_YOUR TASK_
Scan the lines below; pull out those with "Laws".

-----

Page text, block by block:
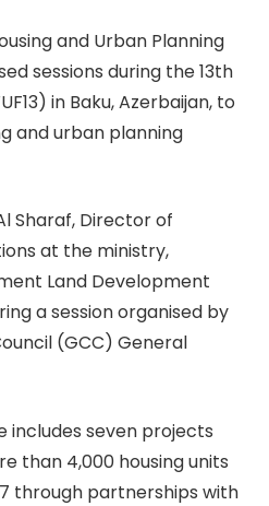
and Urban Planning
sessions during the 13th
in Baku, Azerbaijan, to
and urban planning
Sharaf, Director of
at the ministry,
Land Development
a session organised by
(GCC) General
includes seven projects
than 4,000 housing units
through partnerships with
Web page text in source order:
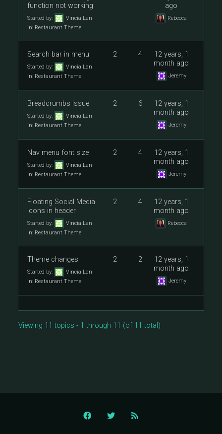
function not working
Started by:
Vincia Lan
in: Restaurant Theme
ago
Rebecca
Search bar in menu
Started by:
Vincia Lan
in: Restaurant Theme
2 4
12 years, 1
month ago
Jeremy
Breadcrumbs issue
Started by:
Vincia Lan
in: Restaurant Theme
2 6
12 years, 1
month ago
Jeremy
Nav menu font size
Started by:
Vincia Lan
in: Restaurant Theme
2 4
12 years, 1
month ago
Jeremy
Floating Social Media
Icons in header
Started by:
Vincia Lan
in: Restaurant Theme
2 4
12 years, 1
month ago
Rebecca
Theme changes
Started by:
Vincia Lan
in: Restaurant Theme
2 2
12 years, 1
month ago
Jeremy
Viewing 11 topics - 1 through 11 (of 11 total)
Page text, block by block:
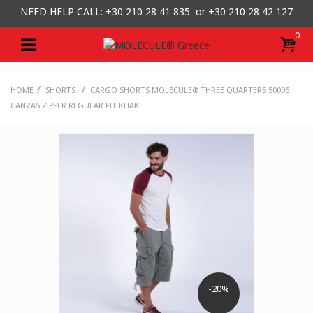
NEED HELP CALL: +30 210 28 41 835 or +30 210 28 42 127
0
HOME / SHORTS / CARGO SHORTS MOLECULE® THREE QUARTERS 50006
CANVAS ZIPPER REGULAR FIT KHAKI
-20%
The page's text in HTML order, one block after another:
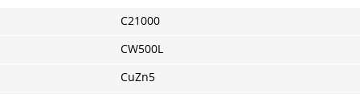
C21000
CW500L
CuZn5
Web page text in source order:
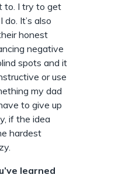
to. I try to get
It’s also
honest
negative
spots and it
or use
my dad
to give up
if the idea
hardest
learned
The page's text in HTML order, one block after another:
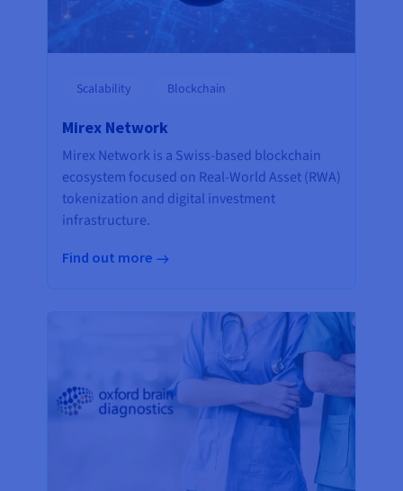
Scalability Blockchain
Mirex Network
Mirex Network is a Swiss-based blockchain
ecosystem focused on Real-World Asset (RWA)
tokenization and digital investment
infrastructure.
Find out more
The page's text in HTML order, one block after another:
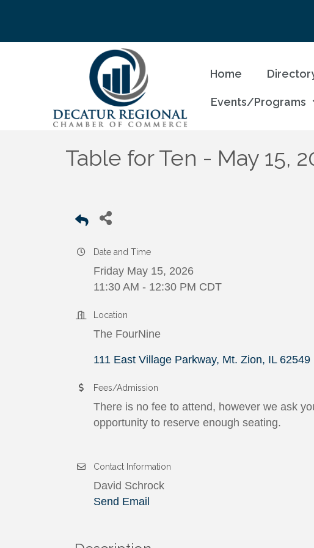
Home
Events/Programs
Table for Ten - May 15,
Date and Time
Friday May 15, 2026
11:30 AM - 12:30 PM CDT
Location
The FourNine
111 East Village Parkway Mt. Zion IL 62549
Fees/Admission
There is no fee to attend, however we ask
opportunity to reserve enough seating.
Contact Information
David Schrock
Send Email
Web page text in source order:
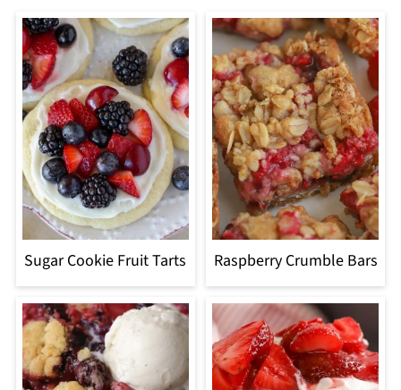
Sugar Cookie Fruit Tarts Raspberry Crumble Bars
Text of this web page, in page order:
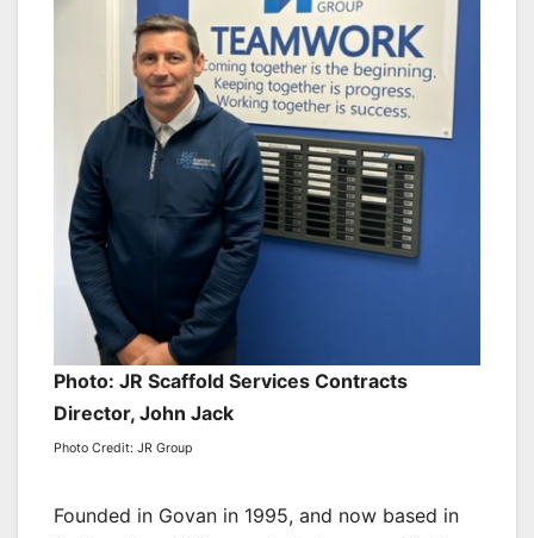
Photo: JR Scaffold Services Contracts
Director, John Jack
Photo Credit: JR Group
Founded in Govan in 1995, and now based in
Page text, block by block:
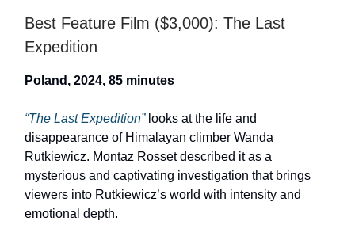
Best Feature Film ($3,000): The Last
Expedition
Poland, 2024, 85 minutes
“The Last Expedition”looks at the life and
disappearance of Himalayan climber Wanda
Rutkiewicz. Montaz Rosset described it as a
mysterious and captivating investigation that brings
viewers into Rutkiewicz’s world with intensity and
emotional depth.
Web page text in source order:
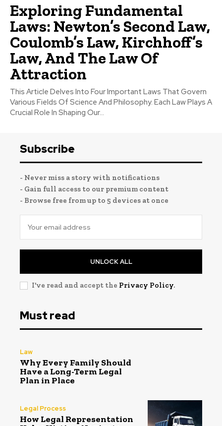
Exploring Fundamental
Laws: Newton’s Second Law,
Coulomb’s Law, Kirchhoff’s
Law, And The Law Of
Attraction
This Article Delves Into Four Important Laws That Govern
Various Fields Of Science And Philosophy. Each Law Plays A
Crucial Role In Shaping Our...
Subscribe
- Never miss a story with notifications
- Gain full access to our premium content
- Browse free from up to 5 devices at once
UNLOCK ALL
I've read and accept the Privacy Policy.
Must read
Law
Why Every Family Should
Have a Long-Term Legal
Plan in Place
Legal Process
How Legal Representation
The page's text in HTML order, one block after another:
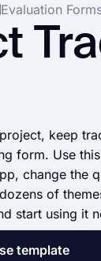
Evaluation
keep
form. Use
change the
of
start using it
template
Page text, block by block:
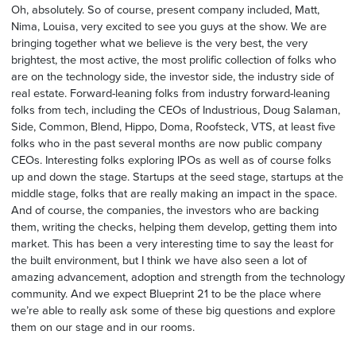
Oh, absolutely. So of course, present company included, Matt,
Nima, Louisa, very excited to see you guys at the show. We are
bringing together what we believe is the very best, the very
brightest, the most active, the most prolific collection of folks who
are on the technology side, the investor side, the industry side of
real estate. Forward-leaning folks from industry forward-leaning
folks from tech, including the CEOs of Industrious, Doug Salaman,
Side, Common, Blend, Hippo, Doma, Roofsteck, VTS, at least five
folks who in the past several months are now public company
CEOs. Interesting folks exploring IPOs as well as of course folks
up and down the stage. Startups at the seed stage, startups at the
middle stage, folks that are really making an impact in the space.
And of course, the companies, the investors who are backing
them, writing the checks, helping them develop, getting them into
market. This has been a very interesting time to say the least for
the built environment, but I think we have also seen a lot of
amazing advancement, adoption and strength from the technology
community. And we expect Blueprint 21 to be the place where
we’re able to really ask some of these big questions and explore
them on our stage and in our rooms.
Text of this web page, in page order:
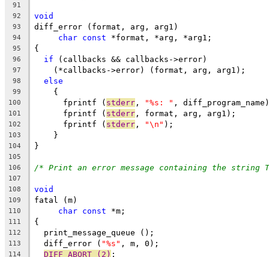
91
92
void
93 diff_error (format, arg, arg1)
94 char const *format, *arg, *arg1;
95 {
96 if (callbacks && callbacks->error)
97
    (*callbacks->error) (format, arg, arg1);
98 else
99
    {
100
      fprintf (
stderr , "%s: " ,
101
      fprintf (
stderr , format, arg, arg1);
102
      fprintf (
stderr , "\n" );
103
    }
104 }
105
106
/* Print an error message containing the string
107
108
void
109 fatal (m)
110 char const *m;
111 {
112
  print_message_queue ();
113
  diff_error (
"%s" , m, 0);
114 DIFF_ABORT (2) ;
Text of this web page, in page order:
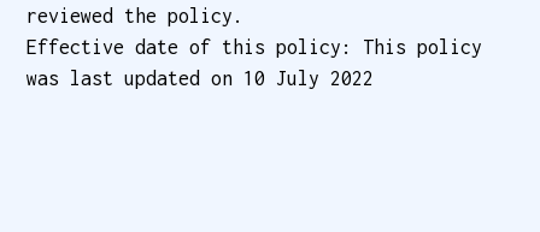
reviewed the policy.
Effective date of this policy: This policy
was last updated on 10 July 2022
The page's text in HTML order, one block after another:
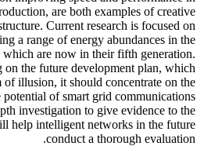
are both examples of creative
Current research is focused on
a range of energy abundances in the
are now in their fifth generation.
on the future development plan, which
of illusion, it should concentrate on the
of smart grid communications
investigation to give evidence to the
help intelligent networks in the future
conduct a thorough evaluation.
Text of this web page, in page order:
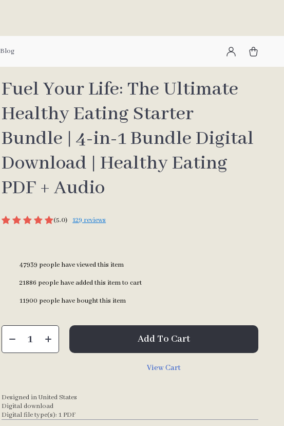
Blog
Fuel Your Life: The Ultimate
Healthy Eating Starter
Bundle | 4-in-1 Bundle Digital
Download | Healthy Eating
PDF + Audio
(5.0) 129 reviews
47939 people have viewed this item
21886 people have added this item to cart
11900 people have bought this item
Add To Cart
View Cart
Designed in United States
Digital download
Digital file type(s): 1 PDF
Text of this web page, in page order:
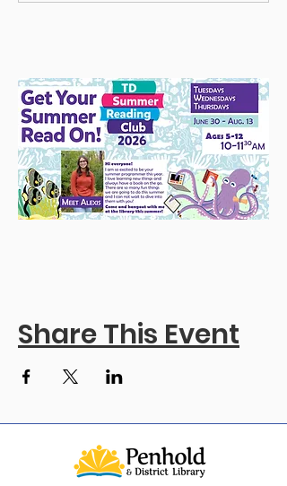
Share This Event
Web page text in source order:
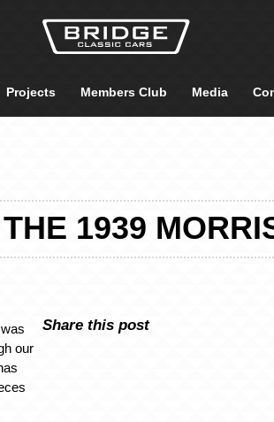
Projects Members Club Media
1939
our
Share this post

-----

_TASK RESULT_
Laws: Newton’s Second Law,
This Article Delves Into Four Important Laws That Govern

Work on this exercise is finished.